Le HPCC (ad esempio, cellule staminali pluripotenti embrionali e indotte) sono un potente strumento18 per ricapitolare i paradigmi dello sviluppo e generare simN che possono poi essere impiegati per la modellazione della malattia di vari disturbi umani.
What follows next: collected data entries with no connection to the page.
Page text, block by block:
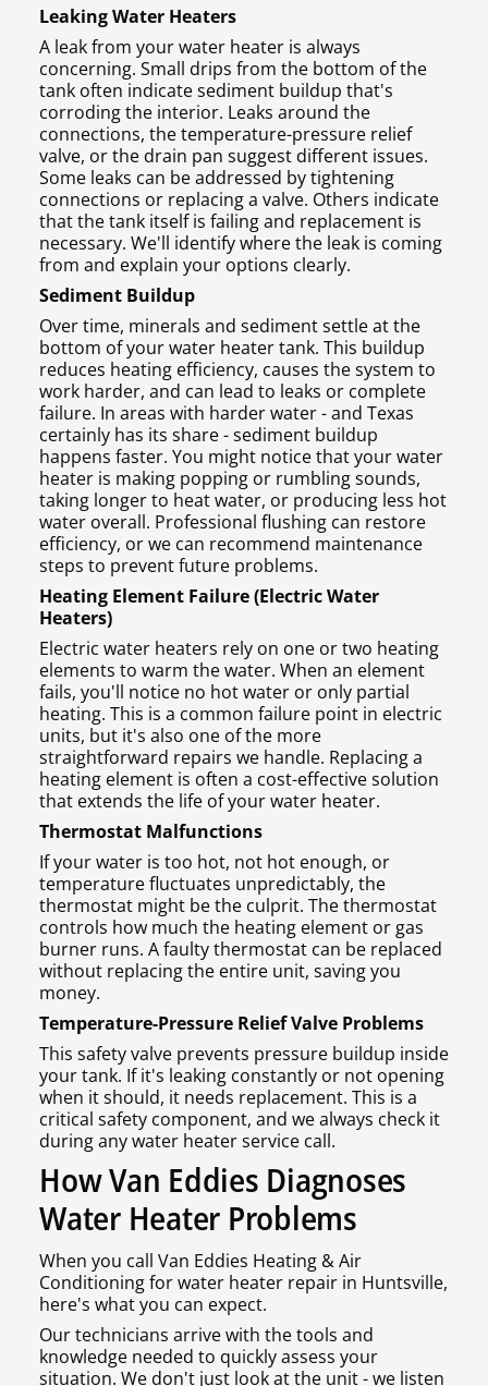
Leaking Water Heaters
A leak from your water heater is always
concerning. Small drips from the bottom of the
tank often indicate sediment buildup that's
corroding the interior. Leaks around the
connections, the temperature-pressure relief
valve, or the drain pan suggest different issues.
Some leaks can be addressed by tightening
connections or replacing a valve. Others indicate
that the tank itself is failing and replacement is
necessary. We'll identify where the leak is coming
from and explain your options clearly.
Sediment Buildup
Over time, minerals and sediment settle at the
bottom of your water heater tank. This buildup
reduces heating efficiency, causes the system to
work harder, and can lead to leaks or complete
failure. In areas with harder water - and Texas
certainly has its share - sediment buildup
happens faster. You might notice that your water
heater is making popping or rumbling sounds,
taking longer to heat water, or producing less hot
water overall. Professional flushing can restore
efficiency, or we can recommend maintenance
steps to prevent future problems.
Heating Element Failure (Electric Water
Heaters)
Electric water heaters rely on one or two heating
elements to warm the water. When an element
fails, you'll notice no hot water or only partial
heating. This is a common failure point in electric
units, but it's also one of the more
straightforward repairs we handle. Replacing a
heating element is often a cost-effective solution
that extends the life of your water heater.
Thermostat Malfunctions
If your water is too hot, not hot enough, or
temperature fluctuates unpredictably, the
thermostat might be the culprit. The thermostat
controls how much the heating element or gas
burner runs. A faulty thermostat can be replaced
without replacing the entire unit, saving you
money.
Temperature-Pressure Relief Valve Problems
This safety valve prevents pressure buildup inside
your tank. If it's leaking constantly or not opening
when it should, it needs replacement. This is a
critical safety component, and we always check it
during any water heater service call.
How Van Eddies Diagnoses
Water Heater Problems
When you call Van Eddies Heating & Air
Conditioning for water heater repair in Huntsville,
here's what you can expect.
Our technicians arrive with the tools and
knowledge needed to quickly assess your
situation. We don't just look at the unit - we listen
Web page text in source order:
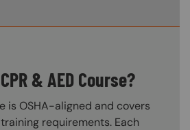
& AED Course?
is OSHA-aligned and covers
training requirements. Each
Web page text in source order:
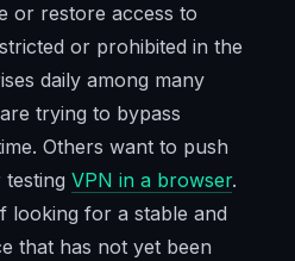
or restore access to
or prohibited in the
daily among many
trying to bypass
Others want to push
VPN in a browser.
looking for a stable and
that has not yet been
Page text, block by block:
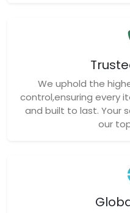
We uphold the
control,ensuring every
and built to last. Your
our
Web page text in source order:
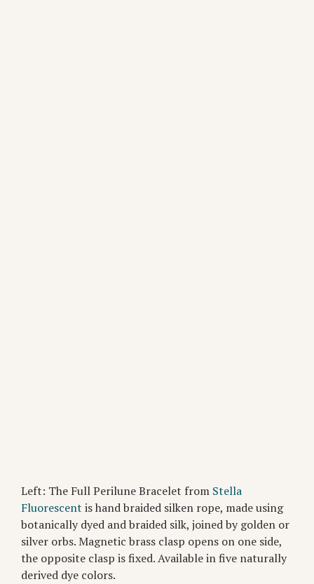
Left: The Full Perilune Bracelet from Stella
Fluorescent is hand braided silken rope, made using
botanically dyed and braided silk, joined by golden or
silver orbs. Magnetic brass clasp opens on one side,
the opposite clasp is fixed. Available in five naturally
derived dye colors.
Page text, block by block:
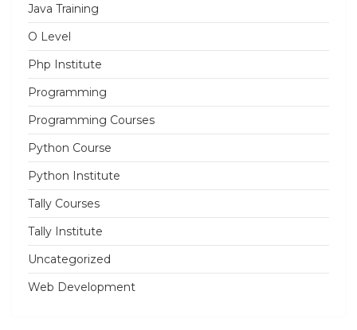
Java Training
O Level
Php Institute
Programming
Programming Courses
Python Course
Python Institute
Tally Courses
Tally Institute
Uncategorized
Web Development
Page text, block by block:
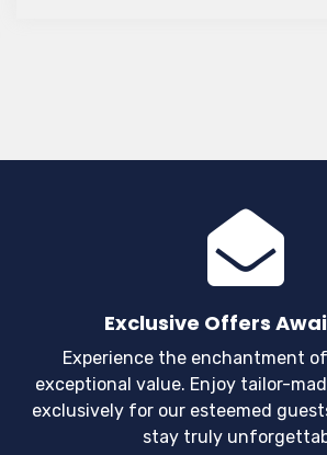
Exclusive Offers
Experience the enchantment
exceptional value. Enjoy tailor-
exclusively for our esteemed
stay truly
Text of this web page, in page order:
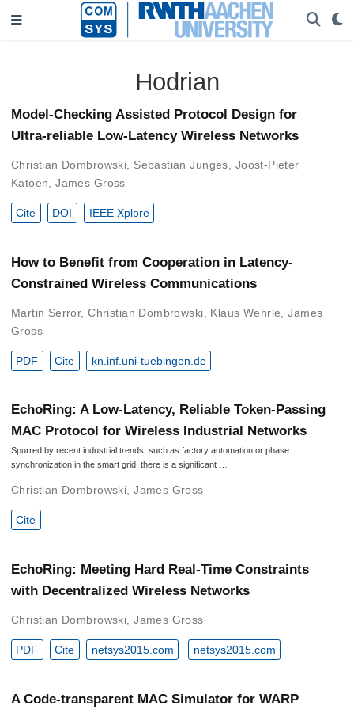
Hodrian
Model-Checking Assisted Protocol Design for
Ultra-reliable Low-Latency Wireless Networks
Christian Dombrowski Sebastian Junges
Joost-Pieter
Katoen ,James Gross
Cite DOI IEEE Xplore
How to Benefit from Cooperation in Latency-
Constrained Wireless Communications
Martin Serror,Christian Dombrowski Klaus Wehrle ,James
Gross
PDF Cite kn.inf.uni-tuebingen.de
EchoRing: A Low-Latency, Reliable Token-Passing
MAC Protocol for Wireless Industrial Networks
Spurred by recent industrial trends, such as factory automation or phase
synchronization in the smart grid, there is a significant …
Christian Dombrowski,James Gross
Cite
EchoRing: Meeting Hard Real-Time Constraints
with Decentralized Wireless Networks
Christian Dombrowski ,James Gross
PDF Cite netsys2015.com netsys2015.com
A Code-transparent MAC Simulator for WARP
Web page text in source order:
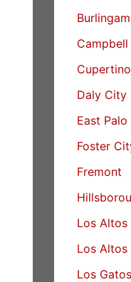
Campbell
Cupertino
Daly City
East
Foster
Fremont
Los Altos
Los Altos
Los Gatos
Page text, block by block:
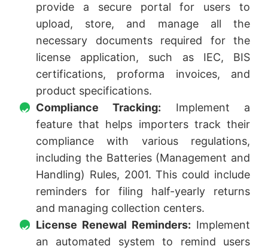
provide a secure portal for users to
upload, store, and manage all the
necessary documents required for the
license application, such as IEC, BIS
certifications, proforma invoices, and
product specifications.
Compliance Tracking: Implement a
feature that helps importers track their
compliance with various regulations,
including the Batteries (Management and
Handling) Rules, 2001. This could include
reminders for filing half-yearly returns
and managing collection centers.
License Renewal Reminders: Implement
an automated system to remind users
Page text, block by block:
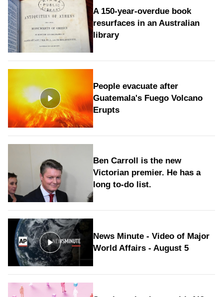
A 150-year-overdue book
resurfaces in an Australian
library
People evacuate after
Guatemala's Fuego Volcano
Erupts
Ben Carroll is the new
Victorian premier. He has a
long to‑do list.
News Minute - Video of Major
World Affairs - August 5

Pertanto, generando simN da hPSC, è fondamentale seguire le linee guida di sviluppo e valutare l’espressione dei marcatori appropriati lungo il processo di differenziazione.
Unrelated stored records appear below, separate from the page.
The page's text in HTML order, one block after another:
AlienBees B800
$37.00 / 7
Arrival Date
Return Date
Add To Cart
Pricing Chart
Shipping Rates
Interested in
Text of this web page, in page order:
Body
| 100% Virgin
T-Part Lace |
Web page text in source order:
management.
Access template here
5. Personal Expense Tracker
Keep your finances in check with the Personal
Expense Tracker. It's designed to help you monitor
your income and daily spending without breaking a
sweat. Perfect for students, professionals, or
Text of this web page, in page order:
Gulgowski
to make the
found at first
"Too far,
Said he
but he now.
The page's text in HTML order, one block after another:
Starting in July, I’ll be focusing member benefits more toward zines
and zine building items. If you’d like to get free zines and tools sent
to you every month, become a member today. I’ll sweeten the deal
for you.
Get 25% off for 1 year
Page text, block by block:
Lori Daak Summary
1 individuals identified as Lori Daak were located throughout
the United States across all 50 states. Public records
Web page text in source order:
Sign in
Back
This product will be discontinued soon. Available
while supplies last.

Protocollo symN precedente
Pochi gruppi di ricerca hanno precedentemente segnalato la generazione di simN da hPSC19,20,21. Il confronto diretto di questi protocolli tra loro e il nostro è stato esaminato di recente22. Nel 201623, abbiamo pubblicato un protocollo di differenziazione per la generazione di neuroni autonomi con carattere symN (Figura 1A). Questo protocollo ha utilizzato il mezzo basato su KSR, che è stato utilizzato sia nella manutenzione di hPSC indifferenziati che nella differenziazione cellulare. Inoltre, gli hPSC sono stati mantenuti su fibroblasti embrionali di topo (cellule feeder MEF). Abbiamo impiegato questo protocollo e PSC da pazienti con FD per modellare il disturbo23. Nel 2019, abbiamo descritto una versione più dettagliata di questo protocollo precedente24. In sintesi, il destino neurale è stato indotto dalla doppia inibizione SMAD25 per bloccare la segnalazione TGF-e BMP nei primi 2 giorni. L’attivazione WNT con CHIR99021 ha promosso i progenitori neurali a diventare cellule NC. Il giorno 11, le cellule sono state ordinate da FACS per CD49D, o SOX10, popolazioni26,23, che ha prodotto circa 40% NC efficienza di generazione. Pertanto, lo smistamento era necessario per garantire l’efficienza e la purezza per le prossime fasi di differenziazione. Gli NCC sono stati mantenuti e amplificati come sferoidi con il trattamento combinato di FGF2 e CHIR. Dopo 4 giorni, gli sferoidi NC di manutenzione sono stati placcati e dato BDNF, GDNF, e NGF per completare la maturazione symN. Sebbene queste simN abbiano espresso forti marcatori simbolici come ASCL1, TH, DBH e PHOX2A, i marcatori per le simN più mature, inclusa l’espressione del recettore dell’acetilcolina nicotinica (CHRNA3/CHRNB4) e del trasportatore di vescicole (VMAT1/2), erano bassi anche dopo 70 giorni di differenziazione. I geni HOX in questo protocollo non sono stati testati formalmente e le proprietà neurali mature, compresa l’attività elettrofisiologica delle cellule, non sono state verificate.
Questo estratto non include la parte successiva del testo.